### ACTIVITY:
In the records below, begin at the line containing "admin@brisbanecounsellingcentre.com.au" and end at the line containing "Pockets on both side"; quote every line in that span exactly, including both boundary lines, and no others.
:: DATA IN THIS EXERCISE
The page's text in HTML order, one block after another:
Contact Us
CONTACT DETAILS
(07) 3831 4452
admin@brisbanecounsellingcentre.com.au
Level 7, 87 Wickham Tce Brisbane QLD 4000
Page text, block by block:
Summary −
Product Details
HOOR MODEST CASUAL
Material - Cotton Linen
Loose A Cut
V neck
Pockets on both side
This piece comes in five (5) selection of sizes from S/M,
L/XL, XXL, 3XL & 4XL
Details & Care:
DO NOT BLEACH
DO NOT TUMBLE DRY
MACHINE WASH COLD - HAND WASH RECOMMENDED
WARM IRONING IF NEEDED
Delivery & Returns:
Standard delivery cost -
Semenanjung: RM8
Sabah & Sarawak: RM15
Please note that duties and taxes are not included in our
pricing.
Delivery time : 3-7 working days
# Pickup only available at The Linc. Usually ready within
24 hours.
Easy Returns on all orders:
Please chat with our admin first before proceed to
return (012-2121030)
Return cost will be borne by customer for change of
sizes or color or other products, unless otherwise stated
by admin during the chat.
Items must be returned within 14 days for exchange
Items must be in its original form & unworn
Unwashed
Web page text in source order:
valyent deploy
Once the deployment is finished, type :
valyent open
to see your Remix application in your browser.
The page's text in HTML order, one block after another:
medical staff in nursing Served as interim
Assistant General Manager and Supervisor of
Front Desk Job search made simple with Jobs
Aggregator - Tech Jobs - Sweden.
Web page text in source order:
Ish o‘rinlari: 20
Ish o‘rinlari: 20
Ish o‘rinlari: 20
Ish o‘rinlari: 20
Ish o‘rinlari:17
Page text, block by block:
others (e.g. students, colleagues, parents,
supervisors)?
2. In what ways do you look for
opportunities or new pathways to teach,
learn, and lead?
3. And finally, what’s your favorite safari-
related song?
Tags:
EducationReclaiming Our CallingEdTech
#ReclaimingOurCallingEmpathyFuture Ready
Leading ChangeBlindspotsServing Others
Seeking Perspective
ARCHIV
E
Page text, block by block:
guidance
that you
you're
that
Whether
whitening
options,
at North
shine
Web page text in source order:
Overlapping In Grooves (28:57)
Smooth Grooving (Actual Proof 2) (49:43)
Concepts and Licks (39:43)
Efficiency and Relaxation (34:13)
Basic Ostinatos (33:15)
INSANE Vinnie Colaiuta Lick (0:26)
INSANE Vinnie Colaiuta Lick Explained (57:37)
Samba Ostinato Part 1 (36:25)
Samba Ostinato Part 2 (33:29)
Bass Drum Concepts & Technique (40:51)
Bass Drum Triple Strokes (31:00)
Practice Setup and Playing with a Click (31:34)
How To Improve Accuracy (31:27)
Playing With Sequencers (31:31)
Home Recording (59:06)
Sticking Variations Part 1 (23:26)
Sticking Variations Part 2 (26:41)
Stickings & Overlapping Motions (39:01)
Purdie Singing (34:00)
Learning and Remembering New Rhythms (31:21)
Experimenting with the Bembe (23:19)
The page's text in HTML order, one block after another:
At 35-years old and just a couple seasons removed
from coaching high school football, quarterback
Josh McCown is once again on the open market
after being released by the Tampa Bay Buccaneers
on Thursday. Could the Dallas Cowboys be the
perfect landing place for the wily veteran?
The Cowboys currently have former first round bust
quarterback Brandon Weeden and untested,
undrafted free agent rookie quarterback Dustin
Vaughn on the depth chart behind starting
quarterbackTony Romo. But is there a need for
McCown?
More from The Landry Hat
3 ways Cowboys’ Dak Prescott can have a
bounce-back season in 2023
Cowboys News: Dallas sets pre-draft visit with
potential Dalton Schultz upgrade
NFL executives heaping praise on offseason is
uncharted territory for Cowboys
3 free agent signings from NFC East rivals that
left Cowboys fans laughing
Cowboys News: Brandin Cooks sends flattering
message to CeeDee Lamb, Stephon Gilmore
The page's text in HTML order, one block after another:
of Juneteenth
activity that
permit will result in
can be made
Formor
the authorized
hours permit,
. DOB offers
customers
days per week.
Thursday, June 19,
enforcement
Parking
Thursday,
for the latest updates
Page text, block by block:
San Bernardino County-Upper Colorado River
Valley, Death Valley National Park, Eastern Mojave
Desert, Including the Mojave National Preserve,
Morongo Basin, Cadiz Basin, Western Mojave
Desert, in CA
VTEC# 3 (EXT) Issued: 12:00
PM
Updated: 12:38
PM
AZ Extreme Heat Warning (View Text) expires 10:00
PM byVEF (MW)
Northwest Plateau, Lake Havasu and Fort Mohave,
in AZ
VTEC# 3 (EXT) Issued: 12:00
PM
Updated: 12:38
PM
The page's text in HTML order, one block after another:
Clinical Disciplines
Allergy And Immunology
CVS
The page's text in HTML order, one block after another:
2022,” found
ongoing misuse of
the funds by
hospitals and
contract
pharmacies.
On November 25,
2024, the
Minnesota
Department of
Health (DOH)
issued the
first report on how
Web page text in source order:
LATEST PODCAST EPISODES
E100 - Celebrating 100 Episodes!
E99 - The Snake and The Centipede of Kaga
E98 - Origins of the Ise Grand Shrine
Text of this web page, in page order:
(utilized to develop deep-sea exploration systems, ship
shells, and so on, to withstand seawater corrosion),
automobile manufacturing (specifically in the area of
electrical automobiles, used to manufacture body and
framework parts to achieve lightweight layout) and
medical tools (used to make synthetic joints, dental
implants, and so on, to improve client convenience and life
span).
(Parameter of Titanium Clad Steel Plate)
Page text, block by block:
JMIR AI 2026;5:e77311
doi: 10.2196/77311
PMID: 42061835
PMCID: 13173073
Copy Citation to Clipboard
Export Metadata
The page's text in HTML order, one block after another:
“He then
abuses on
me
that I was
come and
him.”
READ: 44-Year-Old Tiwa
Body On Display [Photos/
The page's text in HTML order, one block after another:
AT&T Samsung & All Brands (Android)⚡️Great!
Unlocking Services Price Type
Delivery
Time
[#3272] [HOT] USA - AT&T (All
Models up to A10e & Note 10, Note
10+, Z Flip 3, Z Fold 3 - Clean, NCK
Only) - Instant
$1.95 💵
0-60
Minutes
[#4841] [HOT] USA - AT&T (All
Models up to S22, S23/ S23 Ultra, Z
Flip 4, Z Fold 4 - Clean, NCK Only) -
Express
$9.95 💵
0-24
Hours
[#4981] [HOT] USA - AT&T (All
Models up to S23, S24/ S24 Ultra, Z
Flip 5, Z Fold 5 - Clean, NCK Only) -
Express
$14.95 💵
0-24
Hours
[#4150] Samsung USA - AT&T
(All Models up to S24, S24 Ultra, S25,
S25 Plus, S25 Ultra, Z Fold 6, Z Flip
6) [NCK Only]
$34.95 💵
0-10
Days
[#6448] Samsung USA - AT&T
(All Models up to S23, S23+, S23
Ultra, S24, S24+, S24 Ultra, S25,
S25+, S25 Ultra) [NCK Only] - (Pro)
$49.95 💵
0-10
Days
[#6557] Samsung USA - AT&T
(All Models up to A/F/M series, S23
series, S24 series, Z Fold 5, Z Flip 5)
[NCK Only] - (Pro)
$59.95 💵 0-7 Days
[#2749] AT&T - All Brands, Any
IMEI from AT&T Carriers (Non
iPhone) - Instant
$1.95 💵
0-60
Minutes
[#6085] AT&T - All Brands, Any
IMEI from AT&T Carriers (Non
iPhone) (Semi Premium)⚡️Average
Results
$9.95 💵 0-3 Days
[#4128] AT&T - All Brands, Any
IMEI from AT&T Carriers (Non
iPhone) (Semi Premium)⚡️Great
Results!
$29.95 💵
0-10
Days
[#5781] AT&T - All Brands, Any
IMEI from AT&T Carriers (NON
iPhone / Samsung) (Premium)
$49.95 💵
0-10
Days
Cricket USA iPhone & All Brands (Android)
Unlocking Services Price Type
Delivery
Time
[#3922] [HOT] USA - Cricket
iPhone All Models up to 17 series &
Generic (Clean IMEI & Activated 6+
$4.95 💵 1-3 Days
::::
### RESULT FOR THIS EXERCISE:
admin@brisbanecounsellingcentre.com.au
Level 7, 87 Wickham Tce Brisbane QLD 4000
Page text, block by block:
Summary −
Product Details
HOOR MODEST CASUAL
Material - Cotton Linen
Loose A Cut
V neck
Pockets on both side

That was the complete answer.